Tout cela a bel et bien existé, existe et existera sous des formes plus ou moins différentes tant que l’URSS sera l’URSS. Si tous ces moyens d’extermination, de mort lente, ne sont pas l’équivalent dans l’horreur des fours crématoires et chambres à gaz nazis, que sont-ils alors ? »

14/02/2007

LE MEILLEUR DES MONDES... OU L'APOTHEOSE DES "DROITS DE L'HOMME"

Un fidèle participant de ce blog, Hervé, a transmis hier le texte suivant à la suite de son commentaire à la note « Homosexualité : et vogue la galère… ». Il s'agit d'une nouvelle de politique-fiction tout à fait hilarante. Comme elle risque de passer inaperçue parmi les commentaires, ce qui serait dommage, je vous la livre en clair. Aujourd’hui, c’est encore de la fiction. Mais demain ?

« Monsieur François Perrin, consentez-vous à prendre pour épouse Mademoiselle Fatoumata Bonobo ?

- Non.

- Que dites-vous ?

- Je dis non !

- Voyons... réfléchissez : vous ne pouvez pas dire non maintenant ! On n’interrompt pas un mariage civil sans raison sérieuse. Vous faites perdre un temps précieux à un officier d’état civil. Vous bafouez les valeurs de la République ! C’est extrêmement grave !

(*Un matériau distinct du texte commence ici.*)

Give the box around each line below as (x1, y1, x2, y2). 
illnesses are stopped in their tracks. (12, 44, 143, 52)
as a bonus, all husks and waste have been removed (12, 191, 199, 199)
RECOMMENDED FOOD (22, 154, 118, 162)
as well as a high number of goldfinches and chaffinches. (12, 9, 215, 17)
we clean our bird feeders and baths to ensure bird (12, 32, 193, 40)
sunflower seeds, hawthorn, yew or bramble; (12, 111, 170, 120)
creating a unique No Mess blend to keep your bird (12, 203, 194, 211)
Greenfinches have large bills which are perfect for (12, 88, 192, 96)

- Mais je ne suis pas volontaire pour être ici ! Des officiers de la B.A.R. (Brigade anti-raciste) sont venus me chercher à mon domicile et m’ont emmené jusqu’ici sous escorte ! Voyez : ils sont à la porte et me surveillent !

- Certes. Mais si vous aviez fait preuve de bonne volonté, nous n’en serions jamais arrivés là.

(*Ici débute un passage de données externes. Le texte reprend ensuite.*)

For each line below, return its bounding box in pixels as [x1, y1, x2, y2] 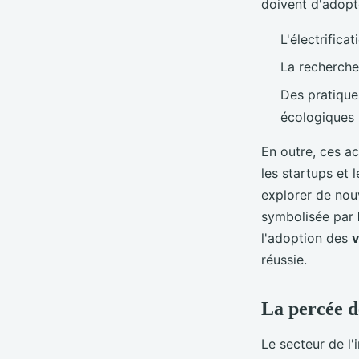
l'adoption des [261, 229, 352, 246]
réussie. [261, 251, 315, 268]
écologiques [280, 108, 354, 125]
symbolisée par [261, 208, 357, 224]

- Mais je ne veux pas me marier !

- Attendez, je reprends votre dossier... Voyons... Vous dites ne pas vouloir vous marier, mais vous êtes inscrit dans une agence matrimoniale !

- Je me suis inscrit voici sept mois. Maintenant, j’ai changé d’avis.

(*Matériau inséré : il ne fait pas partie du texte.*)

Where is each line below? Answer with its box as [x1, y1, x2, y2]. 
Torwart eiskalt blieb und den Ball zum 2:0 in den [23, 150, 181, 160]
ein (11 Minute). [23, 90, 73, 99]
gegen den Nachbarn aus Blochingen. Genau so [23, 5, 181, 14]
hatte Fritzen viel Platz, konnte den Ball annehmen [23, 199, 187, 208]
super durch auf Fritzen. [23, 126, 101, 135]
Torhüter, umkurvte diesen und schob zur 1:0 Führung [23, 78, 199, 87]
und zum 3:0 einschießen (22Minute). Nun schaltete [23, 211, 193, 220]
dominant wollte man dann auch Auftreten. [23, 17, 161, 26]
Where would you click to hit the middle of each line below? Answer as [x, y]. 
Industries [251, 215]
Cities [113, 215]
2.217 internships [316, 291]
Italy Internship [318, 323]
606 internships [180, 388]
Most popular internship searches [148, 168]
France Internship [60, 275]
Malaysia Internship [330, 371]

- Eh bien, peut-on savoir les raisons de ce revirement ?

- Euh, disons que le courant n’est pas passé avec Fatoumata... J’ai quand même le droit de choisir mon épouse !

- Certes, c’est un droit légitime. Pendant les siècles où régnait l’obscurantisme religieux, les mariages forcés étaient monnaie courante. Heureusement, la République a mis fin à ces pratiques rétrogrades. C’est un réel progrès pour l’Humanité.

- Alors je ne vois pas où est le problème ! Je ne veux pas me marier avec Fatoumata !

- Ce n’est pas si simple, car mademoiselle Bonobo, elle aussi, a des droits. Elle a répondu positivement à votre demande. Vous devez donc présenter des arguments valables pour rejeter sa candidature. Si je reprends votre dossier, je vois qu’elle correspond en tout point aux critères que vous aviez précisés dans votre annonce : personne affectueuse, aimant la lecture, la nature et les enfants. Vous avez le bon profil, mademoiselle Bonobo ?

- Oh oui, monsieur le maiwe. J’appwends à liwe dans une classe de soutien et j’aime ça ! Et la natuwe, je connais bien : j’ai vécu dedans depuis ma naissance ! Et tous les hommes de mon village disent que je suis affectueuse ! Et j’adowe les enfants : j’en ai cinq !

- Vous voyez, monsieur Perrin. Tous les critères de l’annonce sont satisfaits !

-  Ils ne sont pas complets. J’avais été plus précis dans ma description.

- Stop ! Je vous interromps avant que vous ne commettiez l’irréparable en prononçant l’indicible ! La loi initiée par Jean-Louis Branloo, ministre de la Collusion sociale, est claire : dans le but de lutter contre les discriminations, il est interdit de faire mention de l’âge, du sexe, de la nationalité et bien évidemment de l’origine ethnique. Tout détail concernant la morphologie corporelle ou la santé est également proscrit.